DATA SUPPLIED section start

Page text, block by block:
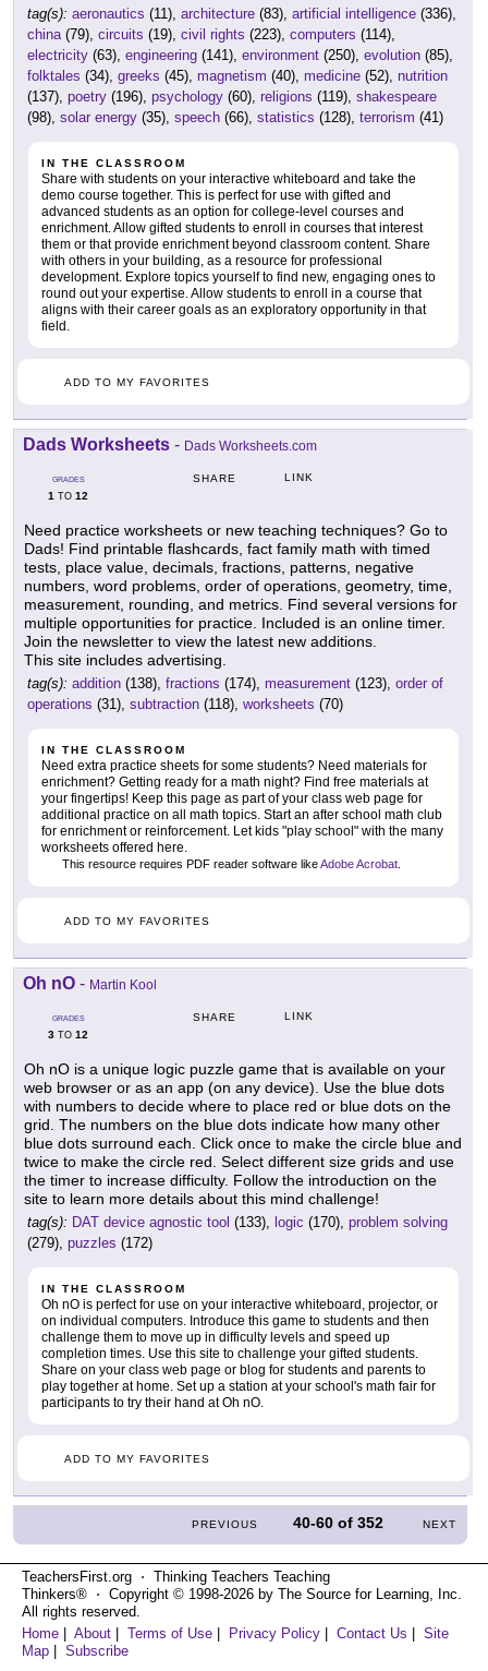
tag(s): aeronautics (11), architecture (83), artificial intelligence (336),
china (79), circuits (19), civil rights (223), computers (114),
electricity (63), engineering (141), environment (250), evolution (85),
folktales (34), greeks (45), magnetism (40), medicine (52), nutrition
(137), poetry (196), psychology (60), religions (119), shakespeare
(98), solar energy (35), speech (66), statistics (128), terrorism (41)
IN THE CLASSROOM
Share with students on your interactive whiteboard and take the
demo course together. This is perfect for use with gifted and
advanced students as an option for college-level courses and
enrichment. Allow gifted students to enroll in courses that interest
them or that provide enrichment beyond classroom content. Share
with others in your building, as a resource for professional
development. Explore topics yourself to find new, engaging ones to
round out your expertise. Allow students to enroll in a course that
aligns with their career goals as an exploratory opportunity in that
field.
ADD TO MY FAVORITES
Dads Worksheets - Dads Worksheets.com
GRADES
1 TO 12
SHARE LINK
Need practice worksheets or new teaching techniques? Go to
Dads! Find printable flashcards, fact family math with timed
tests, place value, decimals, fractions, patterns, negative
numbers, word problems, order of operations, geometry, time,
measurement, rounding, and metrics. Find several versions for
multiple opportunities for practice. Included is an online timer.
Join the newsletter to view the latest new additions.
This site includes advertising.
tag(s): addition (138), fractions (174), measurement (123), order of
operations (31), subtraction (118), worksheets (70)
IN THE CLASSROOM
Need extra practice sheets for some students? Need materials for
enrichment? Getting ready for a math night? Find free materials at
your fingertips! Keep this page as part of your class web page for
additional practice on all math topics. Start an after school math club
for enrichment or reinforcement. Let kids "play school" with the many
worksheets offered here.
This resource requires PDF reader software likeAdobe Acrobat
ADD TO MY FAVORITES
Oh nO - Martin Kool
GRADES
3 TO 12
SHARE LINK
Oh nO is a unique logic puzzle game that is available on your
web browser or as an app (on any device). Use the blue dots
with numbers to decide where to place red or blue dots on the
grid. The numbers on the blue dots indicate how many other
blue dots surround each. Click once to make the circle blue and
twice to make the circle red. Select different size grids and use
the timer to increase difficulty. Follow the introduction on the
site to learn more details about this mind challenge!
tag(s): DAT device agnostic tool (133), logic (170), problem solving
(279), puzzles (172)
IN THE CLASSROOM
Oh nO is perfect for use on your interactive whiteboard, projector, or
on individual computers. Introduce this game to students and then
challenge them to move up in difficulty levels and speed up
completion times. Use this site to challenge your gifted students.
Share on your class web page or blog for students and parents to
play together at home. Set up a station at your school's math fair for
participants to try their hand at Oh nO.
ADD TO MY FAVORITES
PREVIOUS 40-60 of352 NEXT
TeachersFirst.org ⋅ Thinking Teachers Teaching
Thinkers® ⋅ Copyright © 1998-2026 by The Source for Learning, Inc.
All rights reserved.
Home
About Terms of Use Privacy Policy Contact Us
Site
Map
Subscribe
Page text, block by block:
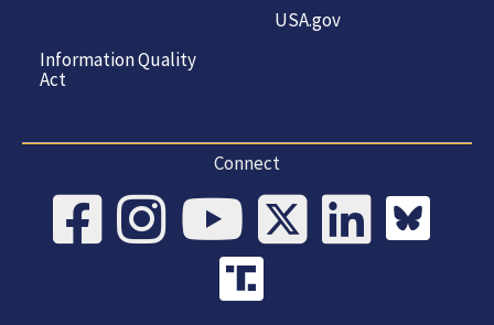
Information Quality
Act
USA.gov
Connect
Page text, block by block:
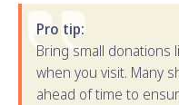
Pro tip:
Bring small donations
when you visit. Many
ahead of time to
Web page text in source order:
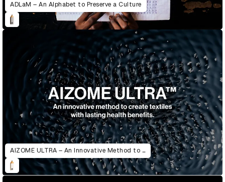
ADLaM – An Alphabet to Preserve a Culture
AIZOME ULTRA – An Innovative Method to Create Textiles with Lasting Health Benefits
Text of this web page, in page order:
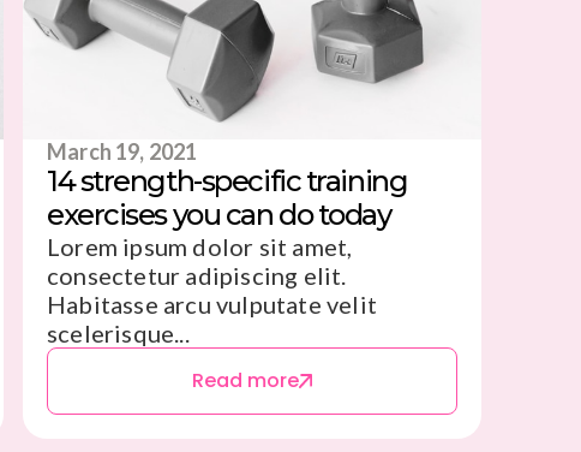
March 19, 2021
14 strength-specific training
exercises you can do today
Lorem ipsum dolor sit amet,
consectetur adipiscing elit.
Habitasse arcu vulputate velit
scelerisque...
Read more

DATA SUPPLIED section end

### WORK REQUIRED
The records above need to be copied exactly, with the pictures left out.

### RESPONSE
Page text, block by block:
tag(s): aeronautics (11), architecture (83), artificial intelligence (336),
china (79), circuits (19), civil rights (223), computers (114),
electricity (63), engineering (141), environment (250), evolution (85),
folktales (34), greeks (45), magnetism (40), medicine (52), nutrition
(137), poetry (196), psychology (60), religions (119), shakespeare
(98), solar energy (35), speech (66), statistics (128), terrorism (41)
IN THE CLASSROOM
Share with students on your interactive whiteboard and take the
demo course together. This is perfect for use with gifted and
advanced students as an option for college-level courses and
enrichment. Allow gifted students to enroll in courses that interest
them or that provide enrichment beyond classroom content. Share
with others in your building, as a resource for professional
development. Explore topics yourself to find new, engaging ones to
round out your expertise. Allow students to enroll in a course that
aligns with their career goals as an exploratory opportunity in that
field.
ADD TO MY FAVORITES
Dads Worksheets - Dads Worksheets.com
GRADES
1 TO 12
SHARE LINK
Need practice worksheets or new teaching techniques? Go to
Dads! Find printable flashcards, fact family math with timed
tests, place value, decimals, fractions, patterns, negative
numbers, word problems, order of operations, geometry, time,
measurement, rounding, and metrics. Find several versions for
multiple opportunities for practice. Included is an online timer.
Join the newsletter to view the latest new additions.
This site includes advertising.
tag(s): addition (138), fractions (174), measurement (123), order of
operations (31), subtraction (118), worksheets (70)
IN THE CLASSROOM
Need extra practice sheets for some students? Need materials for
enrichment? Getting ready for a math night? Find free materials at
your fingertips! Keep this page as part of your class web page for
additional practice on all math topics. Start an after school math club
for enrichment or reinforcement. Let kids "play school" with the many
worksheets offered here.
This resource requires PDF reader software likeAdobe Acrobat
ADD TO MY FAVORITES
Oh nO - Martin Kool
GRADES
3 TO 12
SHARE LINK
Oh nO is a unique logic puzzle game that is available on your
web browser or as an app (on any device). Use the blue dots
with numbers to decide where to place red or blue dots on the
grid. The numbers on the blue dots indicate how many other
blue dots surround each. Click once to make the circle blue and
twice to make the circle red. Select different size grids and use
the timer to increase difficulty. Follow the introduction on the
site to learn more details about this mind challenge!
tag(s): DAT device agnostic tool (133), logic (170), problem solving
(279), puzzles (172)
IN THE CLASSROOM
Oh nO is perfect for use on your interactive whiteboard, projector, or
on individual computers. Introduce this game to students and then
challenge them to move up in difficulty levels and speed up
completion times. Use this site to challenge your gifted students.
Share on your class web page or blog for students and parents to
play together at home. Set up a station at your school's math fair for
participants to try their hand at Oh nO.
ADD TO MY FAVORITES
PREVIOUS 40-60 of352 NEXT
TeachersFirst.org ⋅ Thinking Teachers Teaching
Thinkers® ⋅ Copyright © 1998-2026 by The Source for Learning, Inc.
All rights reserved.
Home
About Terms of Use Privacy Policy Contact Us
Site
Map
Subscribe
Page text, block by block:
Information Quality
Act
USA.gov
Connect
Page text, block by block:
Pro tip:
Bring small donations
when you visit. Many
ahead of time to
Web page text in source order:
ADLaM – An Alphabet to Preserve a Culture
AIZOME ULTRA – An Innovative Method to Create Textiles with Lasting Health Benefits
Text of this web page, in page order:
March 19, 2021
14 strength-specific training
exercises you can do today
Lorem ipsum dolor sit amet,
consectetur adipiscing elit.
Habitasse arcu vulputate velit
scelerisque...
Read more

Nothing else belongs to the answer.